A small study suggests the use of anti-CD19 chimeric antigen receptor (CAR) T-cell therapy in patients with mantle cell lymphoma (MCL) with secondary central nervous system (SCNS) involvement is feasible, but additional research on neurotoxicity is needed. The findings were published in the British Journal of Haematology.1

While CAR T-cell therapies have changed the treatment landscape for patients with hematological malignancies, data on the outcomes of CAR T-cell therapy among patients with MCL and CNS metastases are limited. The study authors noted prior research demonstrating a prognosis of less than 5 months in these rare cases. Historically, ibrutinib has shown improved overall survival (OS) vs chemoimmunotherapy in patients with MCL and SCNS involvement, but data on novel or alternative therapies are still lacking.

The new study aimed to gain insight into the efficacy and safety of CAR T-cell therapy in this patient population through a retrospective, multicenter analysis.

Researchers identified 10 patients with MCL and a history of SCNS involvement who were treated with anti-CD19 CAR T-cell therapy at 3 academic centers in the United States. Patient data were collected from electronic medical records and included patient demographics, disease characteristics, prior lines of therapy, the onset and duration of cytokine release syndrome (CRS) and immune effector cell–associated neurotoxicity syndrome (ICANS), available scans, cerebral spinal fluid (CSF) testing results, disease progression, and survival status. 

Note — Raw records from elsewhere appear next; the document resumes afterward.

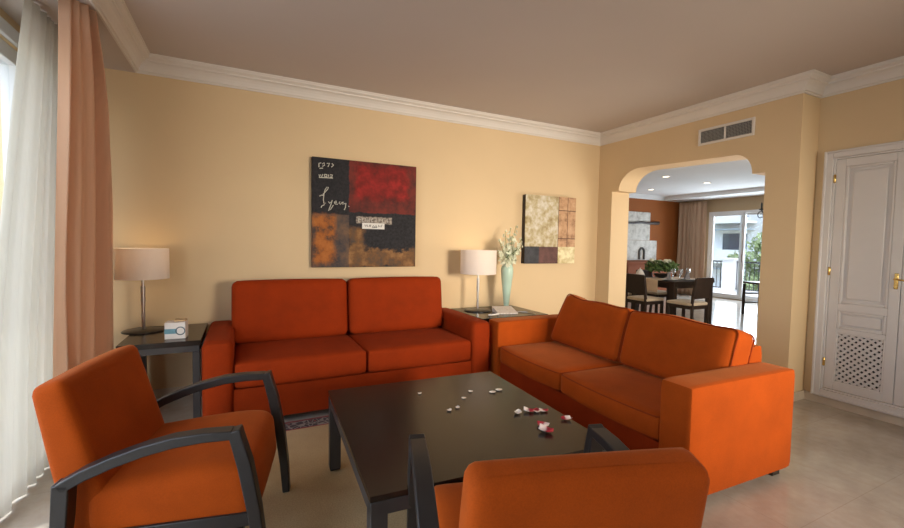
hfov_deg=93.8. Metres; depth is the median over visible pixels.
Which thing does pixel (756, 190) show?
ceiling
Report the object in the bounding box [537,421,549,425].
rose petal
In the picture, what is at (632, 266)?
sideboard
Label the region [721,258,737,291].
pillar
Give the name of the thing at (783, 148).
wall
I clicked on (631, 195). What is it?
trim
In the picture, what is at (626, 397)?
seat cushion
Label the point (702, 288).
dining chair
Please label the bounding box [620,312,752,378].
cushion
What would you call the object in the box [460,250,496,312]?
table lamp
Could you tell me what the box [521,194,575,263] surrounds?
painting
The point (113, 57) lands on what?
ceiling
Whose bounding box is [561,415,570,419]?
rose petal
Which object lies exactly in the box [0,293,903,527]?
floor
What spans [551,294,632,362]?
cushion
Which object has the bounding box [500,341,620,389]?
seat cushion
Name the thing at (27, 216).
sheer curtain
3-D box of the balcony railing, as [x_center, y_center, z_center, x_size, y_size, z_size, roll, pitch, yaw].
[8.710,0.365,12.162,0.050,0.840,8.800,0,3,-26]
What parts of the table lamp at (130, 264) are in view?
lamp shade, stem, stem
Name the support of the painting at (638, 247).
attached to the wall at (666, 213)
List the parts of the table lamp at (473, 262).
stem, stem, lamp shade
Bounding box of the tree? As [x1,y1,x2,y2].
[720,232,761,289]
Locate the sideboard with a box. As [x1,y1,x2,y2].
[626,261,671,290]
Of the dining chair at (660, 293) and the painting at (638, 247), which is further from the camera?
the painting at (638, 247)
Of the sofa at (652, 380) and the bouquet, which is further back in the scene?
the bouquet
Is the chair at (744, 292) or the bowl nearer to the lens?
the bowl
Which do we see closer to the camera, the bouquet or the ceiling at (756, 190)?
the bouquet
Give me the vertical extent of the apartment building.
18.700 m
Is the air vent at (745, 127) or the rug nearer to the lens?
the rug
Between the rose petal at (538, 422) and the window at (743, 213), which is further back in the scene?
the window at (743, 213)
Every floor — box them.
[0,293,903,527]
[713,287,757,296]
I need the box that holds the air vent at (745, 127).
[698,117,755,145]
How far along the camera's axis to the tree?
18.41 m
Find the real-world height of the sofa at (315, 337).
0.972 m
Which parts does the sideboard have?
door, door
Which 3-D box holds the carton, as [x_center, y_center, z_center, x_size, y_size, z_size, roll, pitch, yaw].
[-1.941,0.455,2.981,0.124,0.128,0.102,0,3,-22]
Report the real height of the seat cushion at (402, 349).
0.216 m
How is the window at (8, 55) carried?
in the wall at (3, 14)
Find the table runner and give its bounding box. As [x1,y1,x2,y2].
[646,277,694,291]
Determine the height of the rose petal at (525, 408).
0.019 m
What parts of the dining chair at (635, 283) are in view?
leg, backrest, seat frame, leg, seat, leg
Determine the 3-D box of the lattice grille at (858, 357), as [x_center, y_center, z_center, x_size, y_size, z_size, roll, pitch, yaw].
[3.237,0.777,3.367,0.012,0.428,0.312,0,3,-26]
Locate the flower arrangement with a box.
[644,258,679,277]
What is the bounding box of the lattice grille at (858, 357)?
[835,334,882,390]
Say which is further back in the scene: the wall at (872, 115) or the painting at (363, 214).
the painting at (363, 214)
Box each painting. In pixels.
[311,156,415,267]
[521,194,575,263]
[627,211,659,259]
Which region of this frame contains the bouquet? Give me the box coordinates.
[497,225,522,267]
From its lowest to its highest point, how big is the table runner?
0.194 m
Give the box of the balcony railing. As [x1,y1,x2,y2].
[712,260,760,291]
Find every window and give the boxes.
[0,16,19,177]
[706,209,762,300]
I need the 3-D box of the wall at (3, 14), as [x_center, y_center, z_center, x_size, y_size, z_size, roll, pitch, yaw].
[-1.493,-0.015,0.086,0.200,2.570,6.680,0,3,-26]
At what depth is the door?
3.34 m
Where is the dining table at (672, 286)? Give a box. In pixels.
[631,277,714,323]
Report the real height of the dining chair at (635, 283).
0.852 m
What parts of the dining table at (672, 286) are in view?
leg, leg, leg, leg
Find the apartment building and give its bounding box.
[712,215,762,286]
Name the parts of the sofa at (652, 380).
arm, arm, frame
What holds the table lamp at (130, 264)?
on the side table at (153, 343)
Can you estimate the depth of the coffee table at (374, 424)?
1.94 m
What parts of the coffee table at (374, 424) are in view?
leg, leg
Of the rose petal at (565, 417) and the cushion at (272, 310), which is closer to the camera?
the rose petal at (565, 417)
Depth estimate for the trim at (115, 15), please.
3.67 m
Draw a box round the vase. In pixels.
[501,263,512,305]
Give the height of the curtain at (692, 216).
2.490 m
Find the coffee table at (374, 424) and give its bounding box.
[328,371,605,527]
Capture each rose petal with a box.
[524,406,533,411]
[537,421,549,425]
[539,423,553,431]
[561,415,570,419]
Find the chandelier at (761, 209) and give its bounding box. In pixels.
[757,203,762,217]
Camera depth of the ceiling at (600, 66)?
3.02 m
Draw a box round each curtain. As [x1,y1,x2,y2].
[0,0,57,518]
[53,0,112,377]
[676,201,706,294]
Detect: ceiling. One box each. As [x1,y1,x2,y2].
[0,0,134,72]
[124,0,903,195]
[664,186,764,201]
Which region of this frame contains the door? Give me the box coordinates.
[810,140,903,417]
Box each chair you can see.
[625,273,663,312]
[636,270,666,312]
[666,277,714,323]
[741,281,759,316]
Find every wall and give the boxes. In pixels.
[0,7,19,213]
[104,68,599,389]
[595,93,820,391]
[627,198,679,276]
[680,195,763,300]
[804,78,903,390]
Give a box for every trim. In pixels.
[89,0,903,145]
[629,193,758,201]
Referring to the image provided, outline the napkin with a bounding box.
[684,272,689,278]
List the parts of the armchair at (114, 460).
leg, backrest, armrest, seat, seat frame, armrest, leg, leg
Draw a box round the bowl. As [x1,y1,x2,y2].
[653,273,667,277]
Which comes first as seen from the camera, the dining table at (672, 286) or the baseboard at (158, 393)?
the baseboard at (158, 393)
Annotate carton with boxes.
[164,318,187,339]
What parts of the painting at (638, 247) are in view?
panel, panel
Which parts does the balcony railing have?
handrail
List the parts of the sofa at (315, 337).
arm, arm
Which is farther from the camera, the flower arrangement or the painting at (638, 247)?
the painting at (638, 247)
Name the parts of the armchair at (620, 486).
leg, armrest, seat, backrest, leg, armrest
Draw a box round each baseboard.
[153,386,192,398]
[793,389,903,426]
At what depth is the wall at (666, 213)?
11.61 m
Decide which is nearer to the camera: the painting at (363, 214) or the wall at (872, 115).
the wall at (872, 115)
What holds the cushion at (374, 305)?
on the sofa at (315, 337)
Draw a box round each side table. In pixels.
[116,323,207,417]
[452,305,547,322]
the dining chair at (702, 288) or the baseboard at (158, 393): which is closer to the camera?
the baseboard at (158, 393)
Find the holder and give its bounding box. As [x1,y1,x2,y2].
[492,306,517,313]
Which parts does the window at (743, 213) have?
sash, sash
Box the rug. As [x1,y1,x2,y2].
[245,415,406,527]
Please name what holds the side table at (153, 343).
on the floor at (845, 469)
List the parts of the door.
grille moulding, raised panel, rail, panel moulding, panel, raised panel, panel moulding, panel, handle plate
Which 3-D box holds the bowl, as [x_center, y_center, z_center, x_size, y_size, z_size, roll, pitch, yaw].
[3.657,0.202,7.401,0.250,0.075,0.250,0,3,-26]
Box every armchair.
[32,345,290,527]
[407,424,709,527]
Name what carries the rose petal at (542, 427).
on the coffee table at (374, 424)
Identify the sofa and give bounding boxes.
[202,276,489,416]
[489,294,794,494]
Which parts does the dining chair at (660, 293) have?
backrest, seat frame, leg, seat
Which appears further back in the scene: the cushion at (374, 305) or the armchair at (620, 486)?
the cushion at (374, 305)
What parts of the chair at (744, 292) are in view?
leg, seat
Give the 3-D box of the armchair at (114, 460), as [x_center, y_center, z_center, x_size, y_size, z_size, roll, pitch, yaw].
[-1.108,0.780,1.761,0.742,0.814,0.719,0,3,-15]
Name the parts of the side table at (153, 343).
leg, leg, leg
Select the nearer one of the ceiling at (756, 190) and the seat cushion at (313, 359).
the seat cushion at (313, 359)
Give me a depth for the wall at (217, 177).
3.76 m
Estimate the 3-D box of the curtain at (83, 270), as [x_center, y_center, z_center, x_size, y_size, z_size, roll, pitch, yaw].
[-2.254,-0.155,2.635,0.229,2.552,0.872,-1,3,-29]
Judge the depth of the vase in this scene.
4.50 m
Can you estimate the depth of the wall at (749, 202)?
10.68 m
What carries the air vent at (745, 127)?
in the wall at (783, 148)
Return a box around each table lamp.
[113,248,169,334]
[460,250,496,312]
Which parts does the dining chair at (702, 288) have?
leg, seat, seat frame, leg, backrest, leg
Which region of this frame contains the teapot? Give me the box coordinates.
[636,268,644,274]
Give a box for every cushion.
[231,278,347,343]
[234,334,365,387]
[346,276,441,333]
[348,327,470,371]
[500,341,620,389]
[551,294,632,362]
[561,365,661,438]
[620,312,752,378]
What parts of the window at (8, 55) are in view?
casing
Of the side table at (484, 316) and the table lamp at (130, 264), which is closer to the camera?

Most patients received brexucabtagene autoleucel (brexu-cel), except 1 who received tisagenlecleucel. The median age at the start of therapy was 60 years, and patients had a median of 4 prior lines of therapy. Most patients (90%) experienced disease progression within 24 months of diagnosis, and 7 patients had active CNS disease based on imaging or CSF results at the time of CAR T-cell infusion. The other 3 patients had confirmed CNS disease 2 months, 5 months, and 18 months before CAR T-cell therapy.

Nine patients showed complete response (CR) with respect to systemic disease at 30 days as determined by PET/CT scans, and 1 patient’s disease progressed. Six of the 7 patients with active CNS disease (86%) achieved an objective response within 30 days of infusion. Of these patients, 2 had a CNS CR, 4 showed a CNS partial response, and 1 had stable CNS disease.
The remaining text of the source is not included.